The third is what a preprint posted to arXiv on November 27, 2025 (2511.22729) calls a "memory pointer" pattern. Rather than copying a large tool response into the LLM's context at all, the agent stores the response in a local file or object store and passes the model a pointer (a path, an identifier, a tiny stub) that it can later resolve with a small retrieval call when it actually needs the data. The pattern is framework-agnostic. The paper's authors tested it in a Materials Science workflow where a naive agent design consumed 20.8 million tokens and failed, while the memory-pointer version used 1,234 tokens, a roughly 16,000x reduction, with the paper also reporting about a 7x reduction in a separate comparative experiment. The result is a single case study, not a general benchmark, and the paper is a preprint without established peer review. It is also, in absolute terms, the most concrete quantified result in the new infrastructure layer.
The pattern is already shipping in production code. A post on AWS's dev.to blog walks through a working implementation using Strands Agents, the open source agent framework Amazon released, that keeps a 145KB response out of the LLM's context window entirely. The same post notes that the pattern works with LangGraph, the agent framework from LangChain, and AutoGen, Microsoft's multi-agent framework, and links to a published code sample under aws-samples/sample-why-agents-fail, titled with the failure mode it is designed to prevent.

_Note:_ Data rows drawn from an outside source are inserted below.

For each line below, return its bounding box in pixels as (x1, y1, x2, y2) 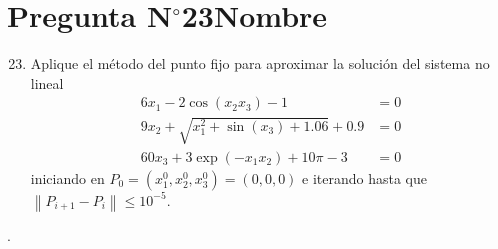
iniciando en (30, 167, 105, 188)
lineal (30, 72, 64, 93)
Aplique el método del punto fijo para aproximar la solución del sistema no (30, 53, 490, 74)
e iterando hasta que (302, 167, 427, 188)
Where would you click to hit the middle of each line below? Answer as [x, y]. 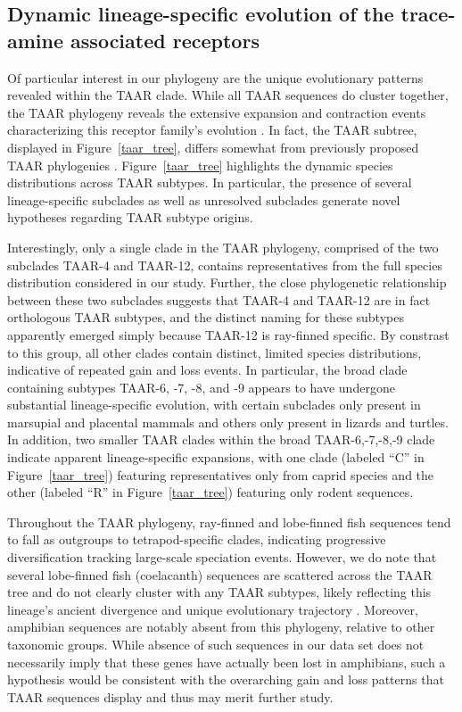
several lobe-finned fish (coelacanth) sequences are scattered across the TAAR [220, 574]
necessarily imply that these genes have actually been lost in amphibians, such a [227, 662]
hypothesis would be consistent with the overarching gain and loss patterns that [226, 679]
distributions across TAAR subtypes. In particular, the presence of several [210, 182]
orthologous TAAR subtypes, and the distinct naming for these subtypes [206, 317]
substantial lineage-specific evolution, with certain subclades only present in [214, 405]
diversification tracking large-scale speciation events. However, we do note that [222, 557]
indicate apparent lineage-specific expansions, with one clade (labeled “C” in [216, 457]
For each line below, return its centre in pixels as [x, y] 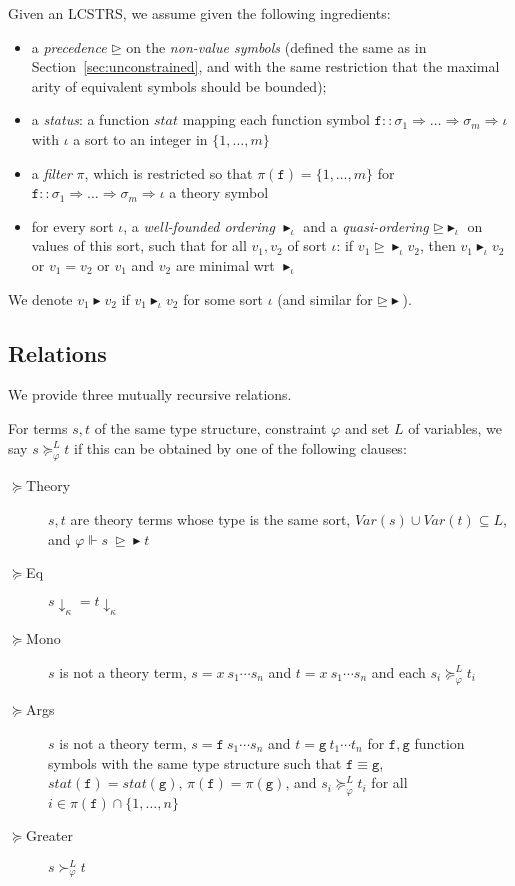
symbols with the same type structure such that [195, 762]
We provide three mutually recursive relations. [150, 394]
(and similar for [325, 298]
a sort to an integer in [140, 138]
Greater [49, 834]
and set [367, 427]
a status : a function [90, 119]
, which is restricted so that [168, 172]
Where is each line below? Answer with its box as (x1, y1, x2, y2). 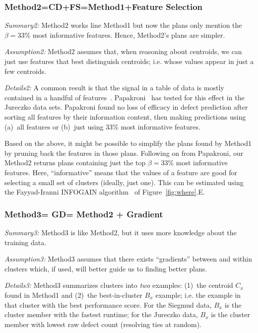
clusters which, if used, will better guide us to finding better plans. (4, 263, 207, 273)
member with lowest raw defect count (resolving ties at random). (4, 319, 202, 329)
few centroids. (4, 66, 47, 76)
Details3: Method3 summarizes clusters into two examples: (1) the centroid (4, 280, 233, 290)
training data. (4, 237, 47, 247)
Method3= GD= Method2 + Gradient (4, 207, 163, 220)
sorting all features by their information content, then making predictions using (4, 111, 246, 122)
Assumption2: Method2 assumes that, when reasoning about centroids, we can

The picture that emerges is a quiet shift in where the engineering effort for production agents actually goes. The model is the easy part. The hard part is the harness around the model: how state is partitioned across sub-agents, when and how it is compressed, and which results are pointers versus which results are copied into the active context. Anthropic's post, the arXiv preprint, the AWS implementation, and StackOne's taxonomy of failure patterns are all reaching for the same underlying insight: prompt engineering, on its own, was the wrong abstraction for a workload where the model accumulates state across many tool calls and many turns, and where the budget for that state is a hard, finite number of tokens per inference.
The thing to watch over the next two quarters is whether the framework vendors start shipping these patterns as defaults. Strands Agents, LangGraph, and the Anthropic SDK all expose some version of sub-agent isolation, compaction, and memory pointers today. None of them make those the default for a freshly scaffolded agent. When that changes, the 88% number is the one that will move. Until then, expect more late-night incidents where a working demo and a broken production agent differ by nothing but the size of the context the agent had to carry.